While involved with the entire product lifecycle, the product management's main focus is on driving new product development. Superior and differentiated new products ones that deliver unique benefits and superior value to the customer is the number one driver of success and product profitability. Depending on the company size and history, product management has a variety of functions and roles. Sometimes there is a product manager, and sometimes the role of product manager is shared by other roles. Frequently there is Profit and Loss (P&L) responsibility as a key metric for evaluating product manager performance. In some companies, the product management function is the hub of many other activities around the product. In others, it is one of many things that need to happen to bring a product to market and actively monitor and manage it in-market. Product management often serves an inter-disciplinary role, bridging gaps within the company between teams of different expertise, most notably between engineering-oriented teams and commercially oriented teams. For example, product managers often translate business objectives set for a product by Marketing or Sales into engineering requirements. Conversely they may work to explain the capabilities and limitations of the finished product back to Marketing and

Sales. Product Managers may also have one or more direct reports who manage operational tasks and/or a Change Manager who can oversee new initiatives.

1. Product Development 2. Identifying new product candidates 3. Gathering the voice of customers 4. Defining product requirements 5. Determining business-case and feasibility 6. Scoping and defining new products at high level 7. Evangelizing new products within the company 8. Building product roadmaps, particularly technology roadmaps 9. Developing all products on schedule, working to a critical path 10. Ensuring products are within optimal price margins and up to specifications

Inbound and Outbound Product Management Many refer to inbound (product development) and outbound (product marketing) functions. Inbound product management (aka inbound marketing) is the "radar" of the organization and involves absorbing information like customer research, competitive intelligence, industry analysis, trends, economic signals and competitive activityas well as documenting requirements and setting product strategy.

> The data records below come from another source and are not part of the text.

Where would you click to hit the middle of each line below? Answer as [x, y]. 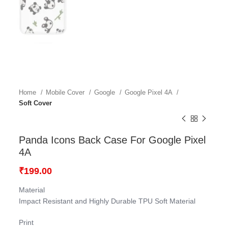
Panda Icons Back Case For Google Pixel [112, 140]
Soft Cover [36, 103]
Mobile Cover [66, 93]
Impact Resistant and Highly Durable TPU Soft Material [107, 201]
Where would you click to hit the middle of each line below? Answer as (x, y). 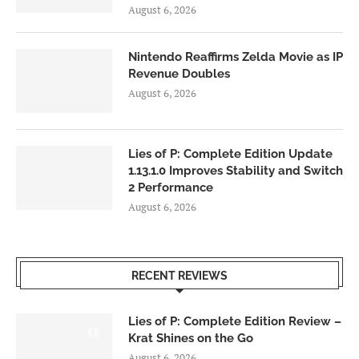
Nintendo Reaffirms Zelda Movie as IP (236, 57)
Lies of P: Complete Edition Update (230, 154)
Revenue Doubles (179, 74)
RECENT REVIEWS (179, 276)
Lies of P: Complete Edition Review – (235, 322)
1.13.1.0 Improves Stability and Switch (236, 171)
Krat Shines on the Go (191, 339)
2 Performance (171, 188)
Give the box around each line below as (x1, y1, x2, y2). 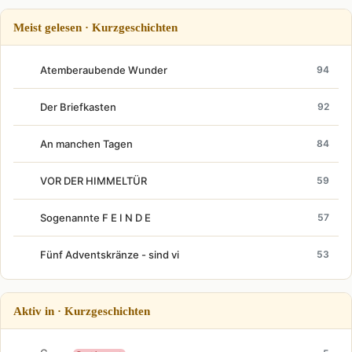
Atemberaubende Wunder (40, 63, 167, 76)
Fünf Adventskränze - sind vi (40, 247, 179, 261)
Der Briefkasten (40, 100, 116, 113)
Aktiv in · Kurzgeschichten (13, 303, 150, 317)
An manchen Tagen (40, 137, 133, 150)
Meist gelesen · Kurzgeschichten (13, 20, 178, 34)
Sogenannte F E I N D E (40, 211, 151, 224)
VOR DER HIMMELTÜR (40, 174, 147, 187)
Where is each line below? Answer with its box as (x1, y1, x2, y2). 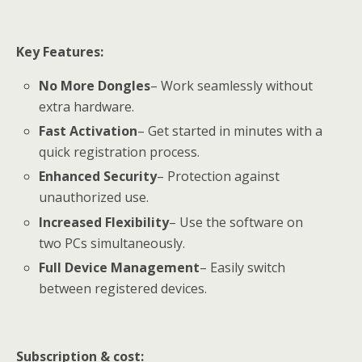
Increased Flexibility (39, 213, 170, 231)
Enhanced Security (39, 167, 158, 186)
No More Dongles (39, 77, 151, 95)
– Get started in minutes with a (137, 122, 323, 141)
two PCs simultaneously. (39, 234, 186, 252)
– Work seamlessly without (150, 77, 314, 95)
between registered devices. (39, 279, 208, 297)
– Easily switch (200, 258, 286, 276)
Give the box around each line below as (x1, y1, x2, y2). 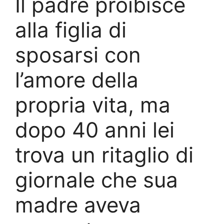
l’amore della (15, 67, 138, 93)
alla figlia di (15, 17, 126, 43)
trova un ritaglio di (15, 142, 193, 168)
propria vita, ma (15, 92, 170, 118)
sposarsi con (15, 42, 141, 68)
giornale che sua (15, 167, 178, 193)
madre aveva (15, 192, 141, 218)
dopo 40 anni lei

In comparison, outbound activities are focused on distributing or pushing messages, training sales people, go to market strategies and communicating messages through channels like advertising, PR and events. In many organizations the inbound and outbound functions are performed by the same person. For example, product management deals with the nuts and bolts of product development within a firm, whereas product marketing deals with marketing the product to prospects, customers, and others.